The only way out was to learn to be feminine.  And I am a good learner.  I was socially awkward (all smart kids are; their brain capacity outruns their social skills early on), but I could learn to shut up and be pretty.  Unfortunately, I didn't have the money to buy beautiful things.  My mother never saw the use in them, so I had a hard time persuading her of their neccessity. So I did what I could with what I had, and endured the mockery from kids whose parents bought them designer clothes. 

It took me a long time to get to a place where I was able to stop caring about what people thought of me.  Ironically, in that time, I grew into my body, and became conventionally attractive, enough that I can now take advantage of beauty privilege.  But the inner child remains, and craves beautiful things. 

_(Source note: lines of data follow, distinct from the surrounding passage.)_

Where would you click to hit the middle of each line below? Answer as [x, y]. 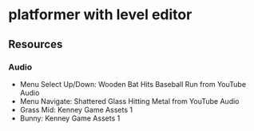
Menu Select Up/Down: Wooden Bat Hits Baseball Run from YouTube [133, 84]
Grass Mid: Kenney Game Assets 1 [76, 109]
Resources [36, 44]
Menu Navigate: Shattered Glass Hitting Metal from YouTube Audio [129, 101]
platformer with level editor [100, 15]
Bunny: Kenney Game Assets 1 [70, 118]
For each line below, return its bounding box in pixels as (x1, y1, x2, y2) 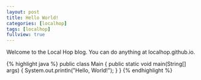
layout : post (6, 9, 40, 15)
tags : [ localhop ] (6, 26, 51, 32)
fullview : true (6, 32, 45, 38)
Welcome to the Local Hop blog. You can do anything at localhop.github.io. (6, 48, 195, 56)
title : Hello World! (6, 15, 59, 21)
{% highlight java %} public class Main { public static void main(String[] (6, 60, 186, 68)
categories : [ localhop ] (6, 20, 67, 26)
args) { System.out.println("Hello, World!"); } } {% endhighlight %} (6, 67, 173, 74)
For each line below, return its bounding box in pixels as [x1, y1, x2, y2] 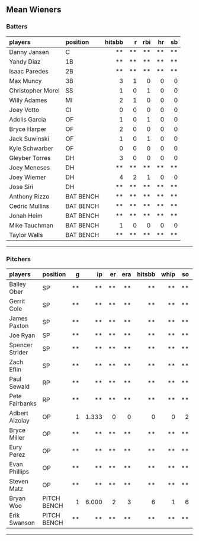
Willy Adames [9, 96, 47, 104]
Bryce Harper [9, 124, 47, 133]
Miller [9, 433, 25, 441]
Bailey [9, 280, 27, 288]
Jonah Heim [9, 212, 43, 220]
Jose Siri [9, 183, 34, 191]
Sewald [9, 382, 30, 390]
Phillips [9, 468, 30, 476]
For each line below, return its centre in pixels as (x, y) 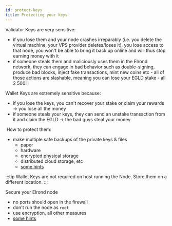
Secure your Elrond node (32, 192)
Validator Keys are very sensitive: (41, 29)
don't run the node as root (41, 207)
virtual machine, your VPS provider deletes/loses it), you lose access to (88, 45)
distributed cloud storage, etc (52, 161)
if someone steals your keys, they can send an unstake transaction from (89, 114)
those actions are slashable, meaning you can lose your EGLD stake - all (89, 78)
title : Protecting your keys (36, 15)
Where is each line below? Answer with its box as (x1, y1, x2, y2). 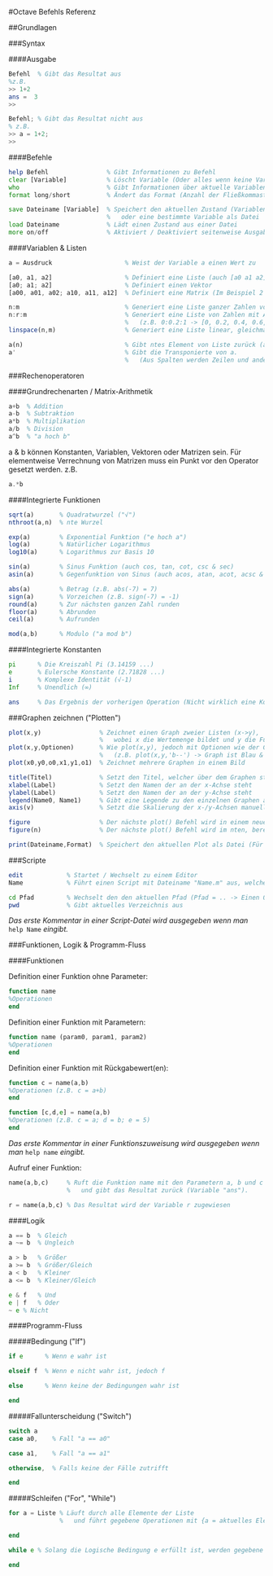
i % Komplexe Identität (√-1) (8, 675, 132, 683)
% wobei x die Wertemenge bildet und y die (98, 736, 256, 744)
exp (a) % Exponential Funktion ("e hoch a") (8, 533, 187, 541)
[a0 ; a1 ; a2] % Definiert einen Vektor (8, 281, 213, 289)
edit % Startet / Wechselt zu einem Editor (8, 871, 198, 879)
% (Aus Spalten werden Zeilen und (124, 356, 249, 364)
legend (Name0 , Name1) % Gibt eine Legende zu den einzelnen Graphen (8, 796, 260, 805)
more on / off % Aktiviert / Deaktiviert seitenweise (8, 228, 242, 236)
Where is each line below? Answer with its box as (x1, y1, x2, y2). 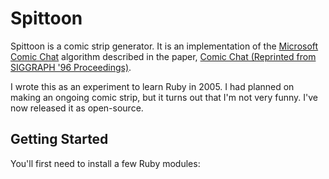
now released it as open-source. (10, 102, 144, 114)
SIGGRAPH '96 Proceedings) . (10, 61, 132, 73)
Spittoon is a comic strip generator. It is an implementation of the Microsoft (10, 40, 319, 52)
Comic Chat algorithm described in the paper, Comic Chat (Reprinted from (10, 50, 317, 62)
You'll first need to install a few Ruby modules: (10, 157, 201, 169)
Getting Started (10, 131, 109, 148)
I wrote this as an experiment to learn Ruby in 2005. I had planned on (10, 80, 295, 92)
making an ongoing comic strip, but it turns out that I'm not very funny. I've (10, 91, 318, 103)
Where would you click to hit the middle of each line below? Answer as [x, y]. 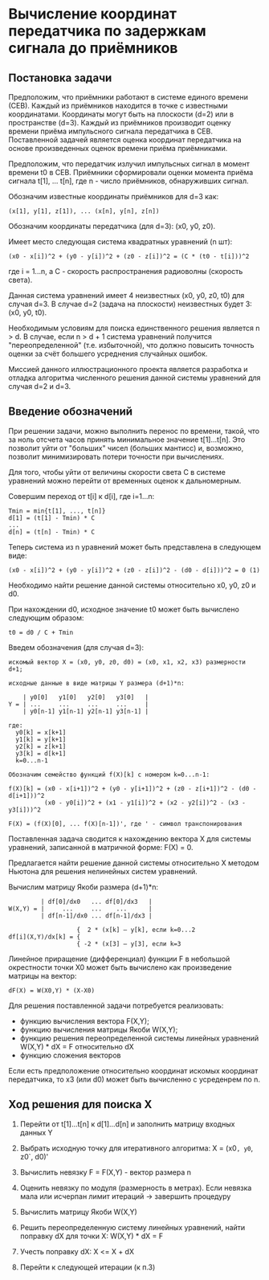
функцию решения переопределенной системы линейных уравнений [139, 1038]
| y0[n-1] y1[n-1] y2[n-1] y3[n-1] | [86, 711]
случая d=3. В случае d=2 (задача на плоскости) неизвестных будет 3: [130, 304]
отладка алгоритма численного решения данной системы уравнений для [134, 378]
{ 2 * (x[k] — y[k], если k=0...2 [136, 930]
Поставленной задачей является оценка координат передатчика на [125, 140]
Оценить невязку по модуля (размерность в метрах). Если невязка [136, 1188]
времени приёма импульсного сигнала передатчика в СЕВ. [110, 131]
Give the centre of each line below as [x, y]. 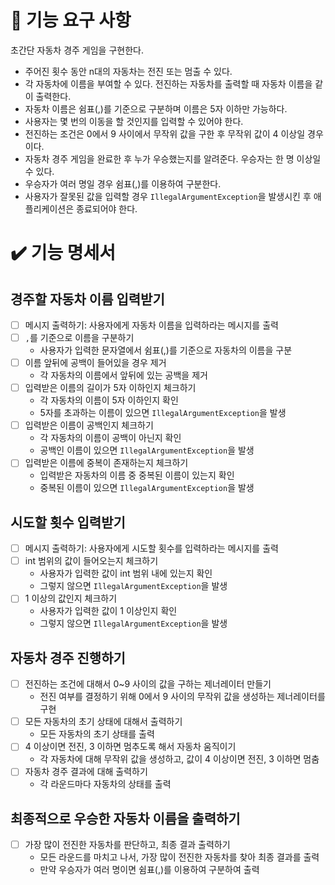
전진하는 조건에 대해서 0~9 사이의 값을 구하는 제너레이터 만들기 [148, 684]
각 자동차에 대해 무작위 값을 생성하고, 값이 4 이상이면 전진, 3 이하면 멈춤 [179, 759]
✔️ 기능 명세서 [63, 253]
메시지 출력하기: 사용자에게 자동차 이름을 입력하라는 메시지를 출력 [151, 325]
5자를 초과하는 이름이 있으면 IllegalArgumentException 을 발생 [163, 413]
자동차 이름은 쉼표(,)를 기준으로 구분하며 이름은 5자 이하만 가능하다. [156, 108]
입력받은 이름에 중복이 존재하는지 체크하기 [106, 463]
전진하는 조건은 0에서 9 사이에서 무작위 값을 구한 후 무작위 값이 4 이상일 [165, 133]

For me, feminism isn't about rejecting all that is girly, it's about being equal to men in power and consideration.  Because women's status as decorative objects throughout history (and only a limited class of white women, at that - the rest were invisible drudges, hardly seen as female at all) taints the performance of femme, we look on it as somehow lesser and something to be discarded.  But I don't perform femme because I want to please anyone else, I perform femme because it is one of the ways I tell myself that I am worth love and care, despite not fitting the accepted beauty standards (that really should be rejected).  Beautiful clothes and accessories make me happy.

Yes, these things come with baggage, and yes, the relationship between femme and women and feminism and equality is complicated, murky, and difficult to negotiate.  And I'm not going into it here - this is a navel-gazer of a post, not designed to tackle some really big issues, like how much of what we enjoy is really shaped by societal demands on how women should behave, and look, and be.  I am not actually justifying any of my choices - they come with problems.  But I'll negotiate things my way, and everyone else can negotiate things the way that works for them.  All I know is that the ugly inner child lurks painfully close to the surface sometimes, and pampering her with all the things she longed for once upon a time is a nurturing experience for me.

We all come with baggage about our looks; it's not a sign of being broken, it's something that comes with growing up in a society where women are continually judged first by how they look, and only secondarily (if at all) by their other accomplishments.  It is fundamentally unequal, and it's bullshit, but we are all shaped by it.  I've lived both sides of the beauty coin, and it makes me very aware of the privileges that come with being attractive to both men and women.  I've gone from being invisible to being desired, and I've experienced the feeling of dying inside when I've recognized the repulsion on someone's face at seeing me.  The least I can do is make my life beautiful in an act of kindness to a young girl who longed for beauty, in herself and her surroundings, and thought she had neither.



Comments

gwacie
Jul. 7th, 2010 09:04 pm (UTC)
Ya know, my Grandmother always told me I was beautiful (though, unfortunately she added "not skinny like Patty and Susie!" heh.) and I didn't believe her. It's sad; you can be told you're pretty by every adult you know and it won't matter if the kids at school say you're ugly.